Eramso Calzadilla
Con el interés que últimamente traigo por la cultura afrocubana acepté con gusto la invitación de una amiga a un Violín, y arrastré conmigo a Irina del Havana Times.
Los iniciados en la religión yoruba tienen cada uno su propio orisha que los protege y al que ellos a su vez alimentan y cuidan. A los orishas* se les celebran fiestas anuales, una de ellas es el Violín, dedicado esta vez a la salamera y maternal Oshun, dueña de las aguas de río, la más joven, creo, de las deidades del panteón yoruba que pasaron a Cuba.
La fiesta había empezado cuando llegamos a la bien aparejada casita de Vívora Park donde se celebraba. Atravesando una sala repleta de gente endomingada pasamos al cuarto de ceremonia; nos presentamos y saludamos respetuosamente a Iyalorde, que es también como se le conoce a la reina.
Sobre un altar cubierto de mantos amarillos y dorados yacía, protegida de la mirada y rodeada de manjares, la “piedra” que la representa.
Teclado, tumbadora, maracas, campanas y por supuesto un violín, en manos de los músicos animaban la fiesta, pero lo más impresionante era la cantante, una mujer negra de avanzada edad que con sus cantos y bailes nos transportaba a un ambiente muy distinto de aquel en que nos encontrábamos.
A los muertos se dedicaron los primeros números, y para sorpresa mía eran vals y temas típicos cubanos adaptados lo que se interpretaba. A la orden del violinista y animador, los invitados debimos tomarnos de las manos y tararear juntos ciertos coros.
Aquello me hacía sentir ridículo y fuera de lugar, una niña debió notarlo porque no nos quitaba el ojo de encima.
Ya la huída estaba en planes cuando comenzaron los cantos a los santos. A los santos u orishas se les complace con temas propios de la cultura yoruba. Esos sí nos engancharon y por momento olvidamos la fuga.
La gente empezó a bailar, y las muchachas de una manera tan sensual que no te lo puedo explicar. El Violín es muy suave y no busca bajar a los muertos y a los santos como otras ceremonias; aun así algunos de los bailadores se montaron. Es muy fácil que eso ocurra con ritmos tan monótonos y enérgicos.

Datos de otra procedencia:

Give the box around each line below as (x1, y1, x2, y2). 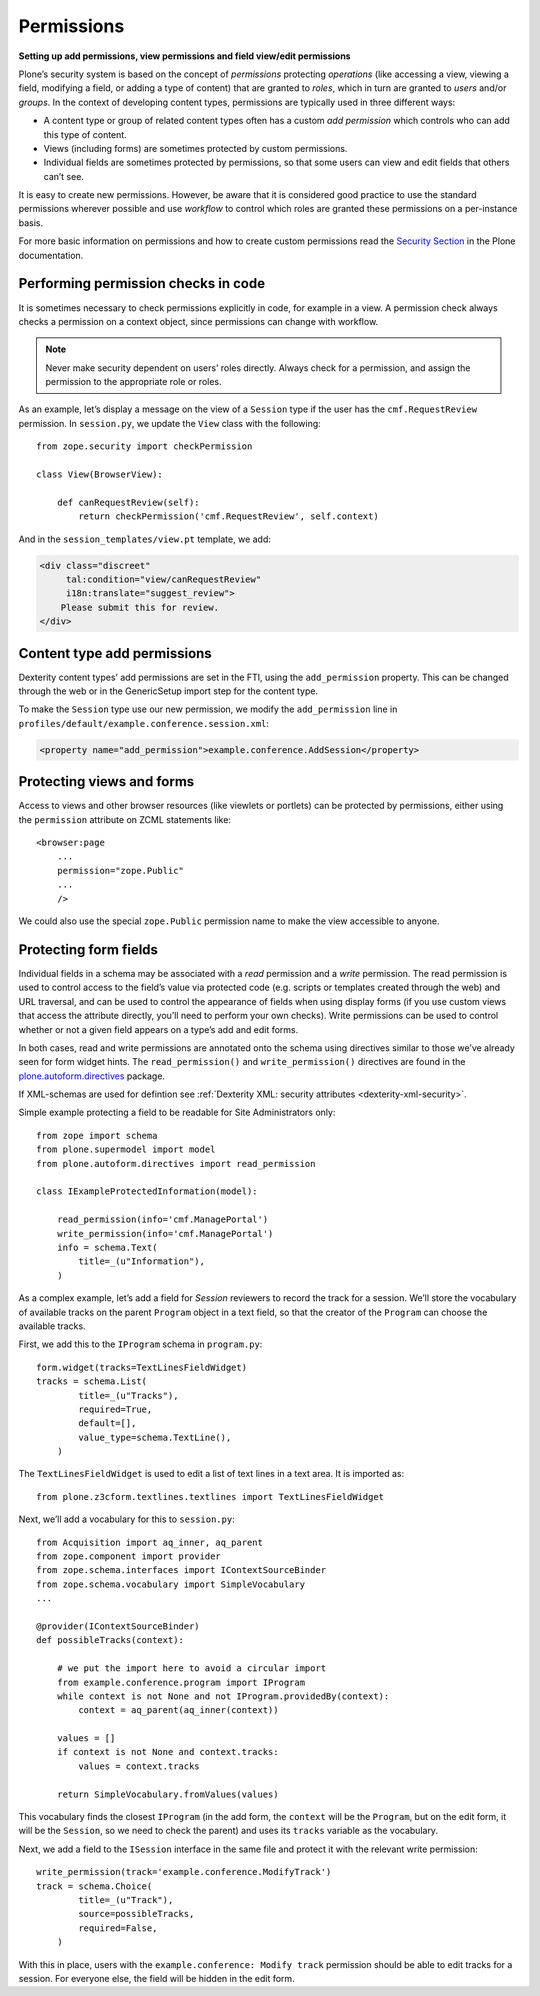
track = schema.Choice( (36, 1880, 153, 1892)
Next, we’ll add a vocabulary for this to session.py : (18, 1513, 235, 1525)
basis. (18, 216, 44, 229)
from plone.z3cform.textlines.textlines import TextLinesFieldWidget (36, 1491, 385, 1502)
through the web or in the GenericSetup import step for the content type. (18, 685, 319, 697)
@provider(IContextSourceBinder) (36, 1620, 200, 1632)
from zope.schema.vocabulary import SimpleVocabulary (36, 1578, 305, 1590)
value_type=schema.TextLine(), (78, 1431, 232, 1443)
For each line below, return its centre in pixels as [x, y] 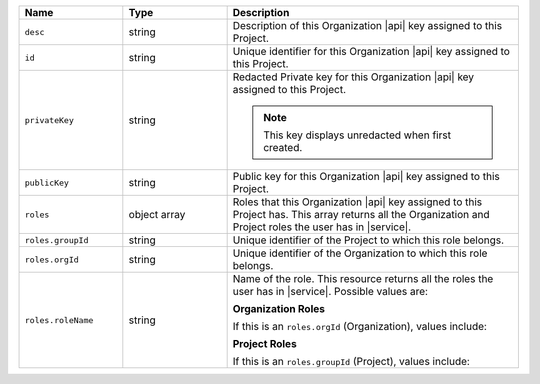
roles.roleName [59, 320]
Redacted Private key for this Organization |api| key [353, 77]
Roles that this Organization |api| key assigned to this [357, 202]
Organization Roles [278, 308]
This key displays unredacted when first [357, 135]
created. [283, 147]
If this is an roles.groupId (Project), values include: [351, 361]
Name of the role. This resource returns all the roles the [363, 278]
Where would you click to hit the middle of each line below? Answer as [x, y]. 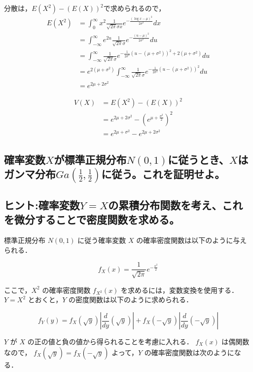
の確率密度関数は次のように [189, 352]
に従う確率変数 [102, 240]
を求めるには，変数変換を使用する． [180, 290]
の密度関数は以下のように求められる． [130, 300]
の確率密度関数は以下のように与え [192, 240]
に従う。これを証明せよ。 [163, 174]
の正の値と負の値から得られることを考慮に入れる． [110, 342]
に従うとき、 [199, 159]
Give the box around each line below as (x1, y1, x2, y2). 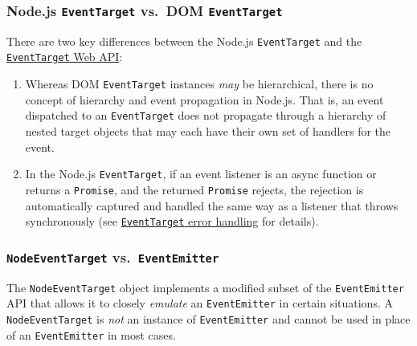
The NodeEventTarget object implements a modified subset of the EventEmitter (6, 279, 404, 295)
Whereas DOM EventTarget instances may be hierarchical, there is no (25, 75, 374, 92)
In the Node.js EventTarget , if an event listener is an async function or (25, 165, 377, 182)
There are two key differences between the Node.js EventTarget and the (6, 32, 362, 49)
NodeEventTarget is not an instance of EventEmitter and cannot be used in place (6, 310, 411, 327)
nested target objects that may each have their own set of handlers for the (25, 123, 391, 139)
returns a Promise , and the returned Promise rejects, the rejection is (25, 181, 364, 197)
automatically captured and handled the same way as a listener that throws (25, 197, 399, 214)
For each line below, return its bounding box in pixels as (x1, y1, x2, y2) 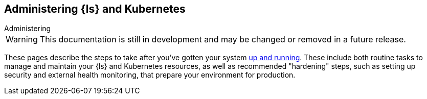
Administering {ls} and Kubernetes (4, 3, 186, 15)
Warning (6, 34, 38, 45)
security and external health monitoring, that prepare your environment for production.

Irina y yo andábamos como crispados, teníamos las muelas apretadas y contraídos los músculos de la cara de la energía congregada en la pequeña sala. La multitud, el mareo por las cervezas, la estridencia repetitiva de la campana, las chicas bailando y montándose, el humo de los cigarros, el calor, el cansancio de estar parados todo el tiempo, la sensación de extrañeza… y yo, intentando imaginar cómo sería una ceremonia como aquella pero auténtica.
Ya estaba a un tantito de montarme cuando el canto religioso a los santos fue sustituido por el homenaje a los vivos. De inmediato aparecieron el reguetón con la salsa, y la ceremonia devino una común fiesta casera de las que me espantan.
La cosa era de trencito y todo. A Irina y a mí nos integraron de un halón entre los “vagones” y no nos quedó más remedio que disfrutarlo. A una orden del animador había que agacharse meneando las caderas, nos escondimos, nos negamos, y al final nos libramos de la dura prueba.
Era un ambiente sano y la gente chévere, pero aun así volvimos a pensar en la escapada. A escasos metros de la puerta fuimos sorprendidos por la señora que nos había invitado, y nos hizo recapacitar sobre el desaire que significaría semejante acción.
Y se lo agradecí, pues acto seguido comenzó la repartición de cajitas, ¡Y qué dulces tan ricos!
¡Debieron costar una fortuna! Sobre eso meditaba, sobre los tremendos gastos que implica hacerse santo, y de lo difícil que me sería aún queriéndolo. El animador debió usar sus poderes adivinatorios para leerme la mente porque al momento dijo con intención de que todos le escucharan: “Cuando uno decide hacer una fiesta a Oshun, el dinero aparece solo, ella se encarga de buscártelo, y te facilita las cosas.”
Luego de brindar con sidra la gente empezó a marcharse al fin. Fue en ese ambiente de retirada que el padrino de la ceremonia se nos acercó, afable y ebrio, a preguntarnos cómo la habíamos pasado. “Nosotros – decía y recalcaba – intentamos que la gente se sienta bien, aunque sean de una cultura diferente.”
(*) Los Orishas son los emisarios de Olodumare, o Dios Omnipotente del panteón Yoruba. Ellos gobiernan las fuerzas de la naturaleza y los asuntos de la humanidad.